800 is not really the most useful grit to repair edges or the places on a blade where there should be an edge. 

So If it is the first time you did sharpening in 20 years, then yeah, it can take 45 minutes. 

If it is restoring an edge lost a month ago however, then theres a problem. I would say wobble.


----------



## crimedog72 (Jan 8, 2013)

SpikeC said:


> You could increase the angle that you grind at. If your knives have an edge angle of around 20 degrees a side, as those probably came with, and you are grinding at 15 or so, it would take a long time to get to the burr.
> Once you have gotten to that stage you should not have to go through that again for quite a while. It sounds like you were thinning them behind the edge!

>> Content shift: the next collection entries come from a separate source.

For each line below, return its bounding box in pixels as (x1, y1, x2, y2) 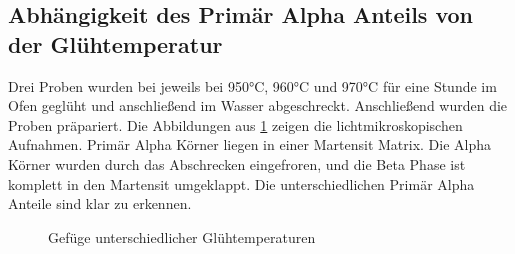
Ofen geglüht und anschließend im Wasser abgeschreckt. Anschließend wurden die (8, 95, 508, 116)
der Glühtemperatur (8, 28, 223, 59)
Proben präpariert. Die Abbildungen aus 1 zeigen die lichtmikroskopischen (8, 114, 463, 135)
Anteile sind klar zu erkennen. (8, 193, 192, 214)
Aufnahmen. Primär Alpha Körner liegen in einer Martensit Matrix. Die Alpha (8, 134, 492, 155)
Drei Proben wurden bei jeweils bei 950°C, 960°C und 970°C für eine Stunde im (8, 75, 497, 96)
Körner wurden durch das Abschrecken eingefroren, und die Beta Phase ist (8, 153, 466, 174)
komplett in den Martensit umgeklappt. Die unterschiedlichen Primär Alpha (8, 173, 475, 194)
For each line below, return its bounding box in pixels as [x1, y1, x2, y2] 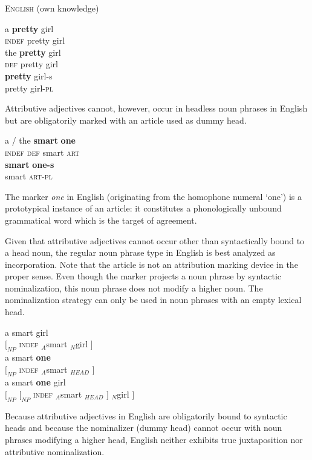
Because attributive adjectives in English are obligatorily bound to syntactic [5, 409, 287, 422]
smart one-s [5, 158, 54, 170]
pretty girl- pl [5, 81, 54, 94]
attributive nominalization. [5, 445, 105, 458]
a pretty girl [5, 22, 54, 35]
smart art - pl [5, 170, 53, 182]
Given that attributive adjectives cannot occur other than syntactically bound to [5, 234, 305, 247]
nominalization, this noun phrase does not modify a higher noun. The [5, 281, 263, 294]
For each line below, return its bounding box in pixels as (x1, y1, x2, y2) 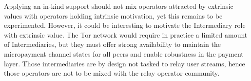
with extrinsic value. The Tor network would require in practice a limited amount (4, 29, 248, 40)
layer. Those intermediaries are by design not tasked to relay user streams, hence (4, 58, 245, 68)
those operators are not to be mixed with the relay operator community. (4, 68, 220, 78)
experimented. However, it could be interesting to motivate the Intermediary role (4, 20, 246, 30)
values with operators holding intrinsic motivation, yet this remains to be (4, 10, 223, 20)
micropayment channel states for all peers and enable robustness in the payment (4, 48, 244, 59)
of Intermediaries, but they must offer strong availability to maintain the (4, 39, 221, 49)
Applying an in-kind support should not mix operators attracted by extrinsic (4, 1, 233, 11)
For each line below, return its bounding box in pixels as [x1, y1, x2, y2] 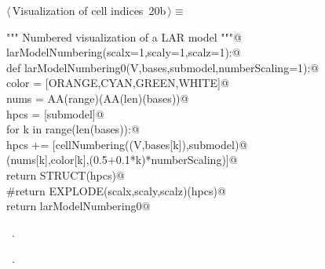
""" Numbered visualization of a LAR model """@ [6, 28, 242, 45]
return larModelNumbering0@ [6, 198, 151, 214]
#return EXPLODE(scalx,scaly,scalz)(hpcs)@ [6, 182, 226, 198]
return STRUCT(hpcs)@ [6, 166, 125, 183]
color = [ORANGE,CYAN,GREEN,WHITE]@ [6, 75, 229, 91]
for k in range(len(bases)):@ [6, 121, 140, 137]
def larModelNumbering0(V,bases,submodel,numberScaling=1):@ [6, 59, 320, 75]
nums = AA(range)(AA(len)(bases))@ [6, 89, 189, 106]
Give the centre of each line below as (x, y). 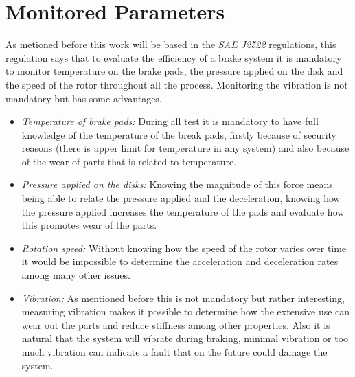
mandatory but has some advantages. (84, 98)
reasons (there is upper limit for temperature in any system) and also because (185, 148)
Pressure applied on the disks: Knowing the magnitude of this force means (177, 184)
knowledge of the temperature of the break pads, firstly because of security (179, 134)
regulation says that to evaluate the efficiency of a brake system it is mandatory (174, 57)
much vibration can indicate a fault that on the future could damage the (174, 352)
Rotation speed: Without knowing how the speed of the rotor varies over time (184, 248)
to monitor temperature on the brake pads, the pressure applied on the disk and (174, 71)
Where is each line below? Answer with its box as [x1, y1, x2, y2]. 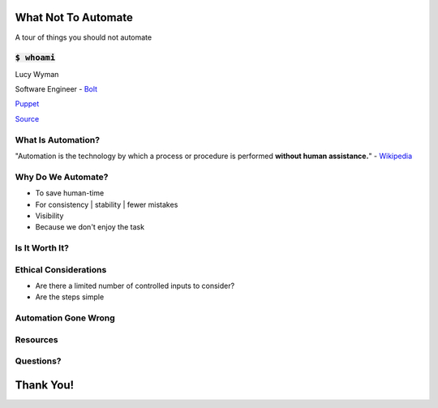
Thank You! [15, 378, 75, 392]
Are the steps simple [35, 292, 105, 302]
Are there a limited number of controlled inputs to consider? [35, 281, 235, 290]
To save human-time [35, 188, 105, 198]
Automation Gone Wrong [15, 312, 115, 324]
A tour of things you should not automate [15, 32, 152, 42]
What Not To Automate [15, 11, 133, 24]
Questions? [15, 355, 62, 367]

ah...thinning behind the edge was going to be my next question. I don't think I'm doing that yet, as I've been trying to stick with the original bevel and verifying using sharpie. have stayed pretty consistent as far as removing the sharpie marks where I think I should, and not in other places.


----------



## crimedog72 (Jan 8, 2013)

bieniek said:


> 800 is not really the most useful grit to repair edges or the places on a blade where there should be an edge.
> 
> So If it is the first time you did sharpening in 20 years, then yeah, it can take 45 minutes.
> 
> If it is restoring an edge lost a month ago however, then theres a problem. I would say wobble.



20 years would be a stretch...but these are definitely not month-old edges I'm working on. I suspect the beginning edge condition is a contributing factor here.

If that's the case, would a coarser stone be likely to cut this time down by much?


----------



## Benuser (Jan 8, 2013)

If the steel has been steeled a lot, it has been fatigued, and should be removed. I guess your blades are thick behind the edge, have fatigued steel, AND you're not always reaching the very edge. I would start to build a relief bevel at 10 degree per side until you've a burr. So you're sure the old steel has been removed. 
Sandpaper is a cheap and effective way to do this - grits P120-240-320.
From this point you may start to set your bevels at some 15 degree per side. Use the P320 to start with.
Don't overpolish your soft stainless, it's counterproductive. Stop after a few edge trailing (stropping) strokes on your J1200.


----------



## SpikeC (Jan 8, 2013)

I think 15 degrees is a bit much for these blades.....


----------



## Benuser (Jan 8, 2013)

SpikeC said:


> I think 15 degrees is a bit much for these blades.....


I guess you mean 15 degree per side it's too acute. As always, it depends.
For the carbon Sabatier, just give it a try. Some hold it, others don't. 
For the others, it's probably a little too acute.
It's very easy to correct in function of steel and use. And the result after an increased angle will be a strong convex edge.


----------



## bieniek (Jan 10, 2013)

crimedog72 said:


> 20 years would be a stretch...but these are definitely not month-old edges I'm working on. I suspect the beginning edge condition is a contributing factor here.
> 
> If that's the case, would a coarser stone be likely to cut this time down by much?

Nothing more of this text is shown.